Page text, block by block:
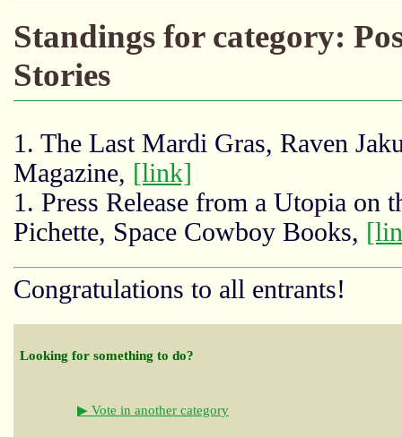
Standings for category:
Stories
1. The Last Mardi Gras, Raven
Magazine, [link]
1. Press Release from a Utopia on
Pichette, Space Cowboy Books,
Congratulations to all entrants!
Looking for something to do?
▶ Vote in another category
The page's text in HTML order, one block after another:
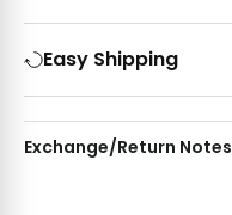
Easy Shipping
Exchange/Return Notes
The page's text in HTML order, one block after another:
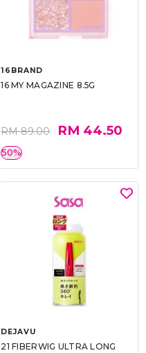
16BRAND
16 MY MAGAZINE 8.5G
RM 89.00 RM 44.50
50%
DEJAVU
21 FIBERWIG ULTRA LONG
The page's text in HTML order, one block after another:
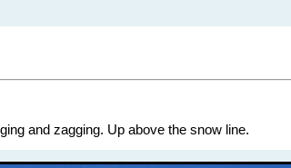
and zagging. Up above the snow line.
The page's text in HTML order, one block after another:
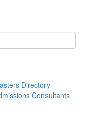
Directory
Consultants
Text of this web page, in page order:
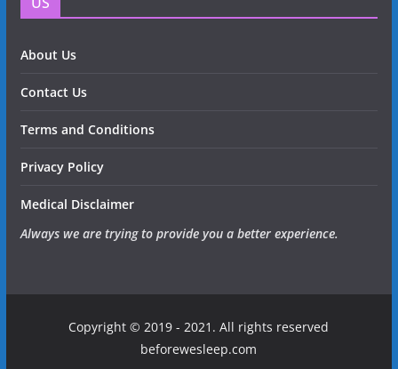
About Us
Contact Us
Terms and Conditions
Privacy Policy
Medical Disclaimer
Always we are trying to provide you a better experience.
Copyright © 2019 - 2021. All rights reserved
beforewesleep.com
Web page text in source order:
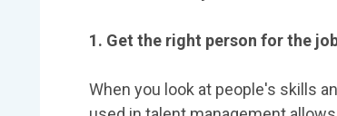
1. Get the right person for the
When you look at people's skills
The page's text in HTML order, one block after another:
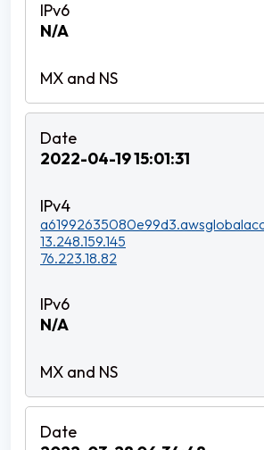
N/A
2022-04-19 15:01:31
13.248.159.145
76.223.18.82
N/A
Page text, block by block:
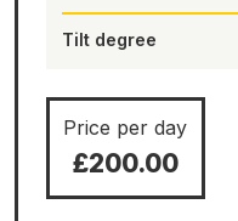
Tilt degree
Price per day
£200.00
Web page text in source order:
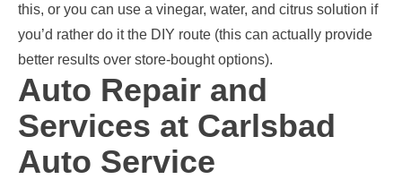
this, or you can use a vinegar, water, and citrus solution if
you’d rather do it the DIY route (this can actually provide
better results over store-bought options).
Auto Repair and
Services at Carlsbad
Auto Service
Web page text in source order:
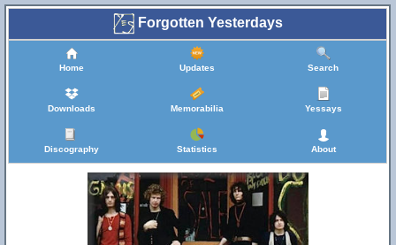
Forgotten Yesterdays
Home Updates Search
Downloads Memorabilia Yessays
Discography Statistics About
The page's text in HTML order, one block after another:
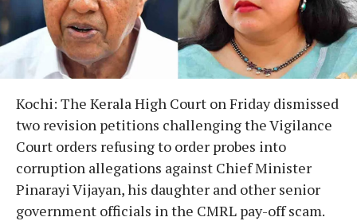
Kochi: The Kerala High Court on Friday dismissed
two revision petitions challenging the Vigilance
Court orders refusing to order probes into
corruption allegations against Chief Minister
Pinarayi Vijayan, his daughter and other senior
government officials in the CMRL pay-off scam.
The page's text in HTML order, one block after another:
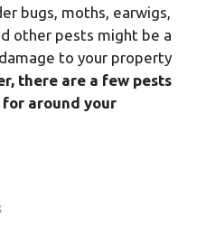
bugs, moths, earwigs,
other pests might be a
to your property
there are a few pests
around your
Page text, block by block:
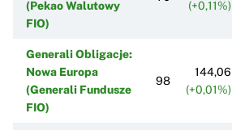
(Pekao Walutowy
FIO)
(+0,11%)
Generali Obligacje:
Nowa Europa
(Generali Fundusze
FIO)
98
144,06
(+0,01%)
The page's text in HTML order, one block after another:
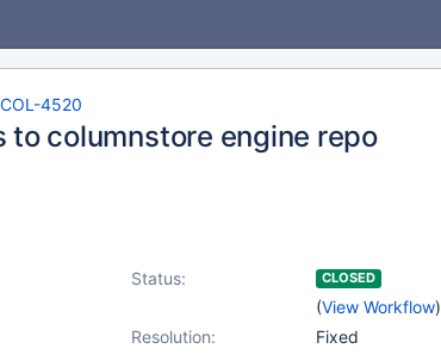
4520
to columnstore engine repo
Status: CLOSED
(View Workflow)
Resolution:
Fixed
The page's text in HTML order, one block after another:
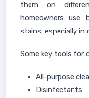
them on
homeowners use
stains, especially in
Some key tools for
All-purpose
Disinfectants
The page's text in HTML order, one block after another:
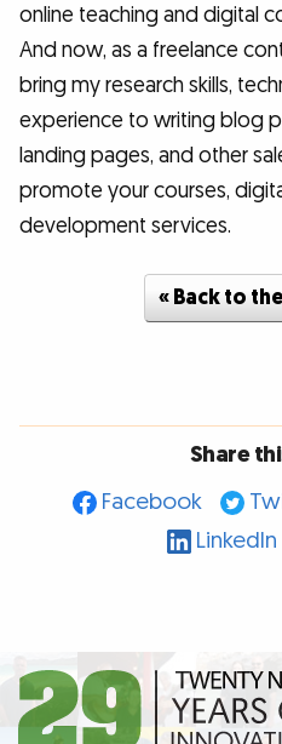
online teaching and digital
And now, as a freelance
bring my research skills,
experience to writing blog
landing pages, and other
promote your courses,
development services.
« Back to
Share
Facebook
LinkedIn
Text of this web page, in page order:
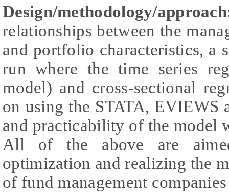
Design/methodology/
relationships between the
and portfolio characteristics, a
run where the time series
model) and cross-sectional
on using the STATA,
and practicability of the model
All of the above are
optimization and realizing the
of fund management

Task prompt - Return the entries verbatim without images.

Written answer -
Page text, block by block:
Standings for category:
Stories
1. The Last Mardi Gras, Raven
Magazine, [link]
1. Press Release from a Utopia on
Pichette, Space Cowboy Books,
Congratulations to all entrants!
Looking for something to do?
▶ Vote in another category
The page's text in HTML order, one block after another:
Easy Shipping
Exchange/Return Notes
The page's text in HTML order, one block after another:
16BRAND
16 MY MAGAZINE 8.5G
RM 89.00 RM 44.50
50%
DEJAVU
21 FIBERWIG ULTRA LONG
The page's text in HTML order, one block after another:
and zagging. Up above the snow line.
The page's text in HTML order, one block after another:
Directory
Consultants
Text of this web page, in page order:
About Us
Contact Us
Terms and Conditions
Privacy Policy
Medical Disclaimer
Always we are trying to provide you a better experience.
Copyright © 2019 - 2021. All rights reserved
beforewesleep.com
Web page text in source order:
1. Get the right person for the
When you look at people's skills
The page's text in HTML order, one block after another:
N/A
2022-04-19 15:01:31
13.248.159.145
76.223.18.82
N/A
Page text, block by block:
Tilt degree
Price per day
£200.00
Web page text in source order:
this, or you can use a vinegar, water, and citrus solution if
you’d rather do it the DIY route (this can actually provide
better results over store-bought options).
Auto Repair and
Services at Carlsbad
Auto Service
Web page text in source order:
Forgotten Yesterdays
Home Updates Search
Downloads Memorabilia Yessays
Discography Statistics About
The page's text in HTML order, one block after another:
Kochi: The Kerala High Court on Friday dismissed
two revision petitions challenging the Vigilance
Court orders refusing to order probes into
corruption allegations against Chief Minister
Pinarayi Vijayan, his daughter and other senior
government officials in the CMRL pay-off scam.
The page's text in HTML order, one block after another:
bugs, moths, earwigs,
other pests might be a
to your property
there are a few pests
around your
Page text, block by block:
(Pekao Walutowy
FIO)
(+0,11%)
Generali Obligacje:
Nowa Europa
(Generali Fundusze
FIO)
98
144,06
(+0,01%)
The page's text in HTML order, one block after another:
4520
to columnstore engine repo
Status: CLOSED
(View Workflow)
Resolution:
Fixed
The page's text in HTML order, one block after another:
them on
homeowners use
stains, especially in
Some key tools for
All-purpose
Disinfectants
The page's text in HTML order, one block after another:
online teaching and digital
And now, as a freelance
bring my research skills,
experience to writing blog
landing pages, and other
promote your courses,
development services.
« Back to
Share
Facebook
LinkedIn
Text of this web page, in page order:
Design/methodology/
relationships between the
and portfolio characteristics, a
run where the time series
model) and cross-sectional
on using the STATA,
and practicability of the model
All of the above are
optimization and realizing the
of fund management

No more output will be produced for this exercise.